Examples: Ritual (although unspecified at this time), Atoma Network
Why Verifiable Machine Learning is Hard
You might be wondering why we don't have all this already? After all, at their core, machine learning models are just very large computer programs. Proving that programs executed correctly has long been the foundation of blockchains.
That’s why these three verification methods reflect the way blockchains secure their blockspace — ZK rollups use ZK proofs, optimistic rollups use fraud proofs, and most L1 blockchains use cryptoeconomics. Not surprisingly, we arrive at essentially the same solution. So what makes this hard when applied to machine learning?
ML is unique in that ML computations are typically represented as dense computation graphs designed to run efficiently on GPUs. They are not designed to be proven. So if you want to prove an ML computation in a ZK or optimistic setting, you have to recompile it in a format that makes that possible — which is very complex and expensive.
The second fundamental difficulty of machine learning is uncertainty. Program verification assumes that the output of the program is deterministic. But if you run the same model on different GPU architectures or CUDA versions, you will get different outputs. Even if you have to force each node to use the same architecture, you will still encounter problems with the randomness used in the algorithm (noise in the diffusion model, or token sampling in the LLM). You can fix the randomness by controlling the RNG seed. But even so, you still face the last threatening problem: the inherent uncertainty of floating-point operations.

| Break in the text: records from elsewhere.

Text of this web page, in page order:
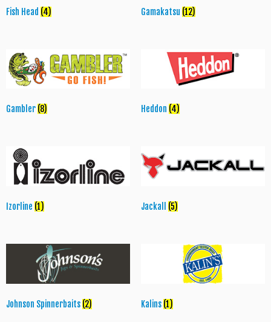
Fish Head (4) Gamakatsu (12)
Gambler (8) Heddon (4)
Izorline (1) Jackall (5)
Johnson Spinnerbaits (2) Kalins (1)
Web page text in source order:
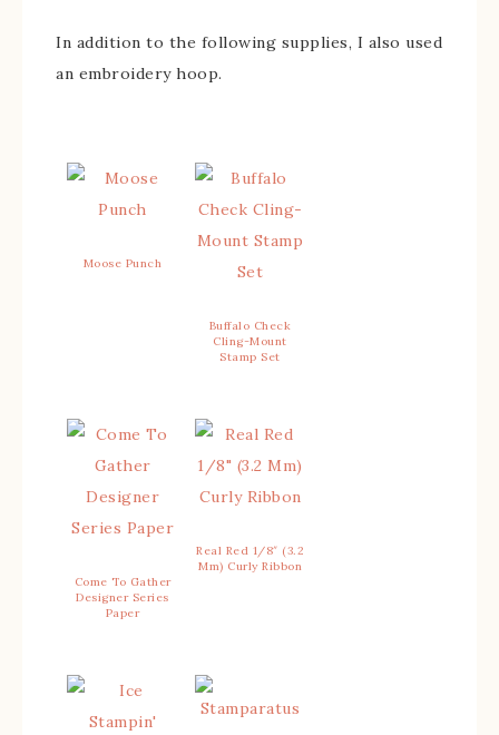
In addition to the following supplies, I also used
an embroidery hoop.
Moose Punch
Buffalo Check
Cling-Mount
Stamp Set
Come To Gather
Designer Series
Paper
Real Red 1/8″ (3.2
Mm) Curly Ribbon

Almost all operations in GPUs are done on floating-point numbers. Floating points are finicky because they are not associative — that is, (a + b) + c is not always the same as a + (b + c) for floating points. Since GPUs are highly parallelized, the order of additions or multiplications may be different each time they are executed, which can cause small differences in the output. This is unlikely to affect the output of an LLM given the discrete nature of words, but for an image model it could cause slightly different pixel values, resulting in two images not matching up perfectly.
This means that you either need to avoid using floating points, which means a huge hit to performance, or you need to allow some leniency when comparing outputs. Either way, the details are complex and you can’t completely abstract them away. (As it turns out, this is why the EVM doesn’t support floating point, even though some blockchains like NEAR do.)
In short, decentralized reasoning about networks is hard because all the details matter, and there are a staggering number of them.
Conclusion
At this point, it’s clear that blockchain and machine learning have a lot in common. One is a technology that creates trust, and the other is a technology that desperately needs trust. While each decentralized reasoning approach has its own tradeoffs, I’m very interested in learning how entrepreneurs use these tools to build the best possible networks.